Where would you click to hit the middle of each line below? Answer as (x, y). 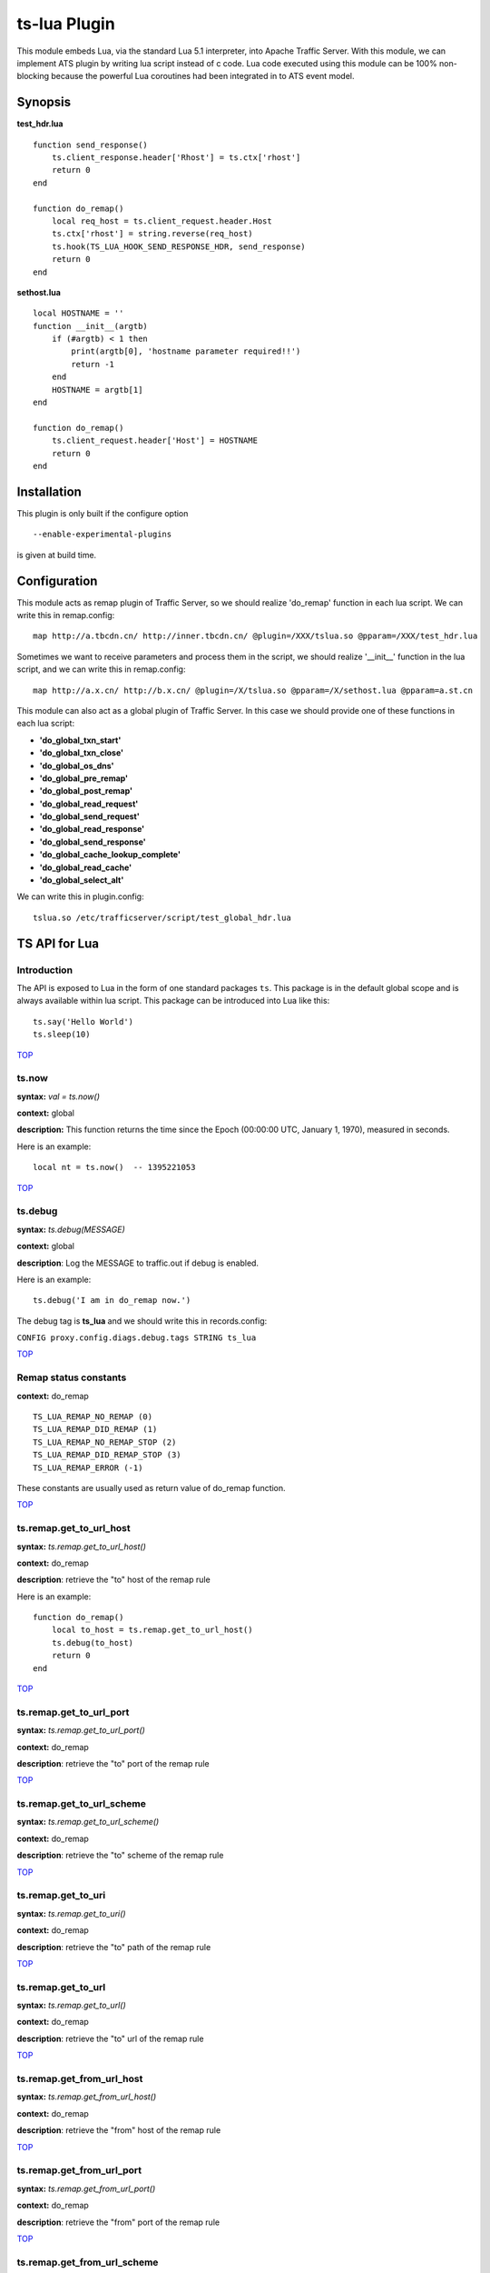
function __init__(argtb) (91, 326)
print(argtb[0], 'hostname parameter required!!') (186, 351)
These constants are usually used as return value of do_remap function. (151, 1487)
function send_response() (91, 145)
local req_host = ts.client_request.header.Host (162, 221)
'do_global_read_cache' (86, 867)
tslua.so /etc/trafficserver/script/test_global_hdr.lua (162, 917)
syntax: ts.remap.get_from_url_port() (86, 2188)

....

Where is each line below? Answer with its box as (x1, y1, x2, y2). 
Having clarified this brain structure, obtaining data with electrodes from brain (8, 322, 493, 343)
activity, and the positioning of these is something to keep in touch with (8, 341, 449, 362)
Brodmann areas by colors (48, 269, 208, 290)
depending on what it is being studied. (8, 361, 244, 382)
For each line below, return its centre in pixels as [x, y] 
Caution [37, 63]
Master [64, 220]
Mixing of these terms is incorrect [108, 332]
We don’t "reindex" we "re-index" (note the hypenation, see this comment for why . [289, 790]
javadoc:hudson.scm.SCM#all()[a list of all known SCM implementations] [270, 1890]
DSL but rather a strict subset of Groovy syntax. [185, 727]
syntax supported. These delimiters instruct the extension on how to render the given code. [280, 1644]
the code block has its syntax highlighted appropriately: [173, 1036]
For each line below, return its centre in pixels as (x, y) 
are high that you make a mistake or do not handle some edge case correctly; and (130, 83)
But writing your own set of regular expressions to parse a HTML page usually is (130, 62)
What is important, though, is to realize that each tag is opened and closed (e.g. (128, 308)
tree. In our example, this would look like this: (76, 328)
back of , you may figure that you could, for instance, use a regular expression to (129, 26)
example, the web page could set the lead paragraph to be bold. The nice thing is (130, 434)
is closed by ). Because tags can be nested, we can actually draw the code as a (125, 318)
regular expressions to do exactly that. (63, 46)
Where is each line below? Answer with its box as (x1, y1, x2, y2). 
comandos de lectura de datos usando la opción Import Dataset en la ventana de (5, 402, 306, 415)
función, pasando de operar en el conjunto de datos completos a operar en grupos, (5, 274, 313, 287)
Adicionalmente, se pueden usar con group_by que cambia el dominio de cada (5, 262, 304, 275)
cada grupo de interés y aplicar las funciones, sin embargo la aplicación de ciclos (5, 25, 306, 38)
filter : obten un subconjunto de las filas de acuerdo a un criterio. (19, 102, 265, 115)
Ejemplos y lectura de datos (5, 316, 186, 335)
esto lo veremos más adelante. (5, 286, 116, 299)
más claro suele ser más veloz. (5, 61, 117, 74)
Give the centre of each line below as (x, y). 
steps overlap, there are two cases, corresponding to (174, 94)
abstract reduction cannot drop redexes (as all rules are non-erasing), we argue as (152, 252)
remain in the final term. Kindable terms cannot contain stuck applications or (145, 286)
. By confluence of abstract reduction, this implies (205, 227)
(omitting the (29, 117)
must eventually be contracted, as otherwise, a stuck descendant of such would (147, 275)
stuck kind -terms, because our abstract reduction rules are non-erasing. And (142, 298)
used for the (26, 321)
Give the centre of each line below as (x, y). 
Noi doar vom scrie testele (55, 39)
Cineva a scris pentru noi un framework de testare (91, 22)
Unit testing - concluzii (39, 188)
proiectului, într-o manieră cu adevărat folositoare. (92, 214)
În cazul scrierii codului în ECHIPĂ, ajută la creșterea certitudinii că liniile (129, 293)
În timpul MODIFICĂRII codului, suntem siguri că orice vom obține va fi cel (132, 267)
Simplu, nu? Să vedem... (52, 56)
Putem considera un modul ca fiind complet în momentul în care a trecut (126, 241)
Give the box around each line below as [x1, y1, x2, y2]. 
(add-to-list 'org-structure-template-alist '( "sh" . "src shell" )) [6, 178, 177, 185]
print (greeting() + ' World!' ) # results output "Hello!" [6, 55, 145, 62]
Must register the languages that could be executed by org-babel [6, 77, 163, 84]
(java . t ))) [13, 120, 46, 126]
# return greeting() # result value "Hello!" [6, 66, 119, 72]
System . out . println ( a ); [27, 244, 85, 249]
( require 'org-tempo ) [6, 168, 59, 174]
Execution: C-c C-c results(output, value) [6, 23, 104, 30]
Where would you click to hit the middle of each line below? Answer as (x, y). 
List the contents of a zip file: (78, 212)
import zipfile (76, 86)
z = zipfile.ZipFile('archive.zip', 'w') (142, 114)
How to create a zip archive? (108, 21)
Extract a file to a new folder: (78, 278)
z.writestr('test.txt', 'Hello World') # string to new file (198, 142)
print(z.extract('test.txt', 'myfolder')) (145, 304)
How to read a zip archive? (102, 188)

....

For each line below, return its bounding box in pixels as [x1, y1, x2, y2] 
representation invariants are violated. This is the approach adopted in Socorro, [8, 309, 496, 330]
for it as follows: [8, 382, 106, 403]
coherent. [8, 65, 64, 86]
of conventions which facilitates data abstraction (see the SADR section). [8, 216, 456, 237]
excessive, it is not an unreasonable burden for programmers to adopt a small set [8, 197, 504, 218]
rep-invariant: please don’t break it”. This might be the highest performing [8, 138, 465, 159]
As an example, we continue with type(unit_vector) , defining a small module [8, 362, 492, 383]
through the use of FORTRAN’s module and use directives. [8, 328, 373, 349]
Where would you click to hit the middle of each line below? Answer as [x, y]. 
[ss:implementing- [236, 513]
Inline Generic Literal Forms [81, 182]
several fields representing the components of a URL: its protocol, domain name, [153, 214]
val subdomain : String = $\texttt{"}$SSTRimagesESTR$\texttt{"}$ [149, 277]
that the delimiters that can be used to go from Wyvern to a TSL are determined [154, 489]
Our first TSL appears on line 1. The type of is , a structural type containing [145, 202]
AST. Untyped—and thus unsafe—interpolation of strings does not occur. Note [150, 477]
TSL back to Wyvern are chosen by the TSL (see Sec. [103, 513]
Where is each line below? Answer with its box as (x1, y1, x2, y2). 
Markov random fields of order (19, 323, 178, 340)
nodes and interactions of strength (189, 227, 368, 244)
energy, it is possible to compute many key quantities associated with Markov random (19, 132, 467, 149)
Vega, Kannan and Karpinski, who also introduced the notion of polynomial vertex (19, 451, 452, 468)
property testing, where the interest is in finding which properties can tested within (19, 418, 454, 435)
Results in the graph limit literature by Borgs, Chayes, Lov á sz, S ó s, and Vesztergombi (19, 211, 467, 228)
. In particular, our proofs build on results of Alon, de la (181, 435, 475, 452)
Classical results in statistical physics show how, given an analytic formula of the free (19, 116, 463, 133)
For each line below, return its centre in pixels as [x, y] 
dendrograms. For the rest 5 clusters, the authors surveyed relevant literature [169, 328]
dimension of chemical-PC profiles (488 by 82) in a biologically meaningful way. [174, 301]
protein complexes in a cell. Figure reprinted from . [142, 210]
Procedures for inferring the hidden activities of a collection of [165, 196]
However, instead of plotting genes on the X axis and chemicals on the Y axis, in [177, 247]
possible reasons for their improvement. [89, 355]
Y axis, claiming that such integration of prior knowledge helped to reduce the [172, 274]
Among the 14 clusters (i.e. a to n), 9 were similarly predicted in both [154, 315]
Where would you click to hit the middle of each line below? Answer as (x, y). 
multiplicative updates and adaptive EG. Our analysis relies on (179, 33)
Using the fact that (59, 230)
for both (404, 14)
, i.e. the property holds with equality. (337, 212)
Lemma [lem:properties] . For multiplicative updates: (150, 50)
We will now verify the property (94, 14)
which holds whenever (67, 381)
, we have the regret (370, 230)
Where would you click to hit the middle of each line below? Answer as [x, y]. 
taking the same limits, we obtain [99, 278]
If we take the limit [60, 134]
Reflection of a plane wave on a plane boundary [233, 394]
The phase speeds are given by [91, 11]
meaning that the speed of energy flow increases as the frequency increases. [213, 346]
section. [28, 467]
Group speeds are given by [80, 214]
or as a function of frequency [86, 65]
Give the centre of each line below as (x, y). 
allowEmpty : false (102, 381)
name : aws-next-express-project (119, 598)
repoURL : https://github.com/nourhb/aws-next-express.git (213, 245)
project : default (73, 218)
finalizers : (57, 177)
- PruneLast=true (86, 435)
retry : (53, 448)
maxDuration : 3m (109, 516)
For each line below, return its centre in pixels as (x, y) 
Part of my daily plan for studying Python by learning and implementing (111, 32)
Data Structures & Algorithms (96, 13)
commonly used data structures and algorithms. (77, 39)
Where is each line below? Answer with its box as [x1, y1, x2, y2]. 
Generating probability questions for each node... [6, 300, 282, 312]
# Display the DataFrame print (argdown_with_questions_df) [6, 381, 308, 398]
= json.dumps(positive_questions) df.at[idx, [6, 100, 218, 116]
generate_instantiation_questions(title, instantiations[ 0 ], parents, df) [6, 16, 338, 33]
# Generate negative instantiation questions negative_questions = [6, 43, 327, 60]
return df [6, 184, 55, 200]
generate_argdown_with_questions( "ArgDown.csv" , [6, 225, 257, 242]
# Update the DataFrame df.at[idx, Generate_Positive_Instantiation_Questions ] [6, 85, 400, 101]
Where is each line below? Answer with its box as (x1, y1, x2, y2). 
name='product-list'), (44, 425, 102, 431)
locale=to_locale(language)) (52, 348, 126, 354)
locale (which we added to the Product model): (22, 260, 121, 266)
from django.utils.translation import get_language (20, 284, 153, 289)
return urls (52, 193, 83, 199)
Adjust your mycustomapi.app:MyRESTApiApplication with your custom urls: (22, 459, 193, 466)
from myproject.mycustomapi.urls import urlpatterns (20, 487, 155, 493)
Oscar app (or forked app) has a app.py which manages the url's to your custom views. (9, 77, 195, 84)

....

- [PROBLEM] Output exactly the lines of the material above from the one containing "Brodmann areas by colors (48, 269, 208, 290)" up to and including the one containing "Ejemplos y lectura".

- [RESULT BELOW]
Brodmann areas by colors (48, 269, 208, 290)
depending on what it is being studied. (8, 361, 244, 382)
For each line below, return its centre in pixels as [x, y] 
Caution [37, 63]
Master [64, 220]
Mixing of these terms is incorrect [108, 332]
We don’t "reindex" we "re-index" (note the hypenation, see this comment for why . [289, 790]
javadoc:hudson.scm.SCM#all()[a list of all known SCM implementations] [270, 1890]
DSL but rather a strict subset of Groovy syntax. [185, 727]
syntax supported. These delimiters instruct the extension on how to render the given code. [280, 1644]
the code block has its syntax highlighted appropriately: [173, 1036]
For each line below, return its centre in pixels as (x, y) 
are high that you make a mistake or do not handle some edge case correctly; and (130, 83)
But writing your own set of regular expressions to parse a HTML page usually is (130, 62)
What is important, though, is to realize that each tag is opened and closed (e.g. (128, 308)
tree. In our example, this would look like this: (76, 328)
back of , you may figure that you could, for instance, use a regular expression to (129, 26)
example, the web page could set the lead paragraph to be bold. The nice thing is (130, 434)
is closed by ). Because tags can be nested, we can actually draw the code as a (125, 318)
regular expressions to do exactly that. (63, 46)
Where is each line below? Answer with its box as (x1, y1, x2, y2). 
comandos de lectura de datos usando la opción Import Dataset en la ventana de (5, 402, 306, 415)
función, pasando de operar en el conjunto de datos completos a operar en grupos, (5, 274, 313, 287)
Adicionalmente, se pueden usar con group_by que cambia el dominio de cada (5, 262, 304, 275)
cada grupo de interés y aplicar las funciones, sin embargo la aplicación de ciclos (5, 25, 306, 38)
filter : obten un subconjunto de las filas de acuerdo a un criterio. (19, 102, 265, 115)
Ejemplos y lectura de datos (5, 316, 186, 335)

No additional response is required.